*** Begin section ***
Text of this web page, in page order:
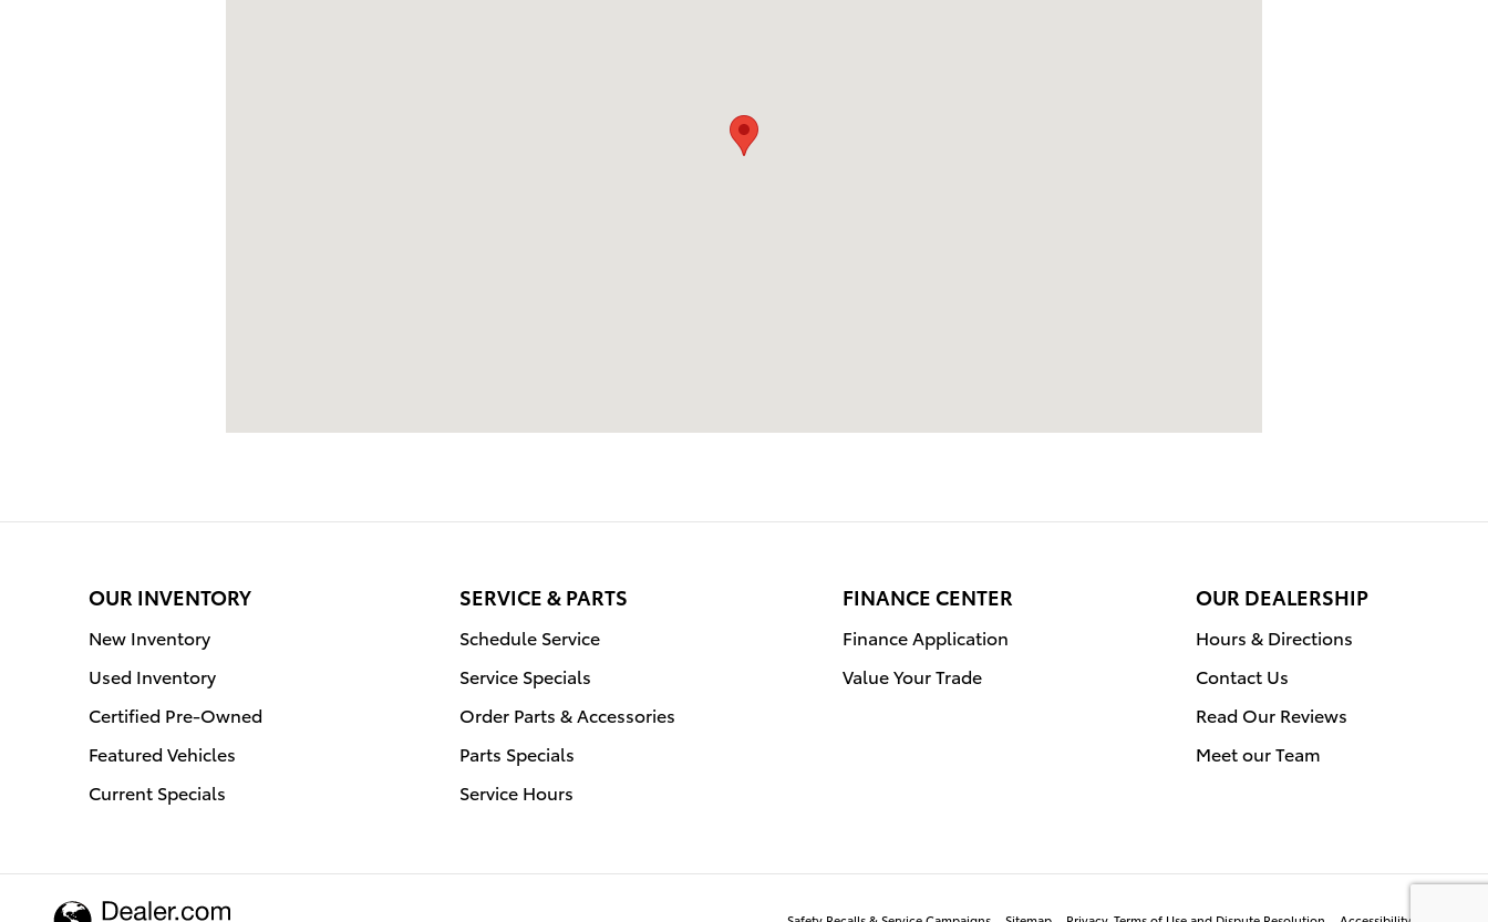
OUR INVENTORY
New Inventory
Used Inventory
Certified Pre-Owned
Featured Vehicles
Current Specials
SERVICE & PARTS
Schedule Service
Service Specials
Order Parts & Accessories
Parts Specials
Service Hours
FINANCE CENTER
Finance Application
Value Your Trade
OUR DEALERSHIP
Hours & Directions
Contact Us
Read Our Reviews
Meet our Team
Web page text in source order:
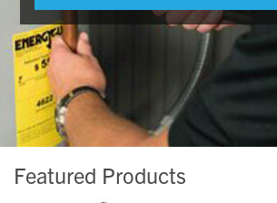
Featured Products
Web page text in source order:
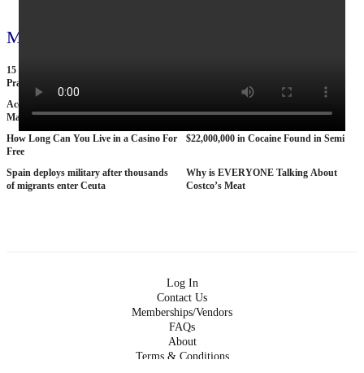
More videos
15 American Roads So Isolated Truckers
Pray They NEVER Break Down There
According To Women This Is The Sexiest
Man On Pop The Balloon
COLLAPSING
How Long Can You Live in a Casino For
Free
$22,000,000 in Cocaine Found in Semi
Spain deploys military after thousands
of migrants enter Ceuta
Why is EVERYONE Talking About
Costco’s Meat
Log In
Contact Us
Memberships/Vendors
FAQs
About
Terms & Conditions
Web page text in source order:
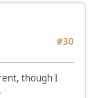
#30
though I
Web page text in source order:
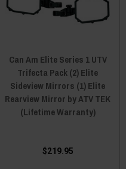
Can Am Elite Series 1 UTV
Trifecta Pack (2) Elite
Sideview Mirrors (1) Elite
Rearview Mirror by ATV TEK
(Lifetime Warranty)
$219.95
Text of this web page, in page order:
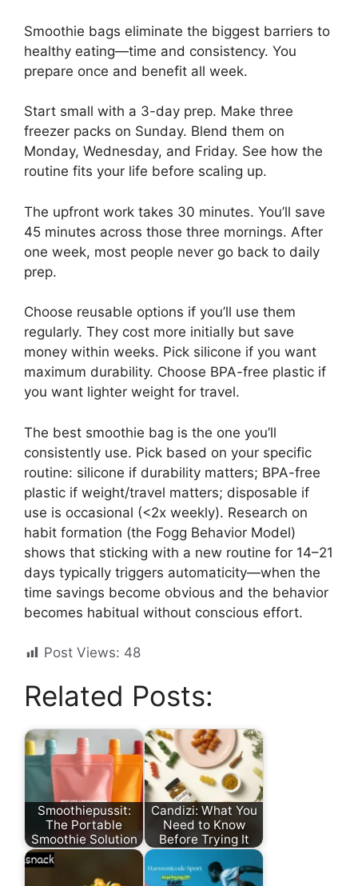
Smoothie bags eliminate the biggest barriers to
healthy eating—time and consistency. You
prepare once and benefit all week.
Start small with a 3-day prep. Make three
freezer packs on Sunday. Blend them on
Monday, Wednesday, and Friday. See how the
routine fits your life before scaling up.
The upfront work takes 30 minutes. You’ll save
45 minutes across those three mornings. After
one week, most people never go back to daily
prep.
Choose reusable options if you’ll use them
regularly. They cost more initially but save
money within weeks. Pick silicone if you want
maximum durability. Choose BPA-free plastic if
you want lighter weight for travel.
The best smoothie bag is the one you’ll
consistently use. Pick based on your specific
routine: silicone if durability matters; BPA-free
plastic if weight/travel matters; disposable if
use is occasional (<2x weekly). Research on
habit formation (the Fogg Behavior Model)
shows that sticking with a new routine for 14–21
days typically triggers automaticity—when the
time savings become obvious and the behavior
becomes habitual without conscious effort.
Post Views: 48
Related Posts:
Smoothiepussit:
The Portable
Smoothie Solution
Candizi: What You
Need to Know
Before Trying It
*** End section ***
**WHAT YOU WILL DO**
With the line containing "days typically triggers automaticity—when the" as the first and the last line above as the final one, copy those lines exactly and no others.

**EXERCISE RESULT**
days typically triggers automaticity—when the
time savings become obvious and the behavior
becomes habitual without conscious effort.
Post Views: 48
Related Posts:
Smoothiepussit:
The Portable
Smoothie Solution
Candizi: What You
Need to Know
Before Trying It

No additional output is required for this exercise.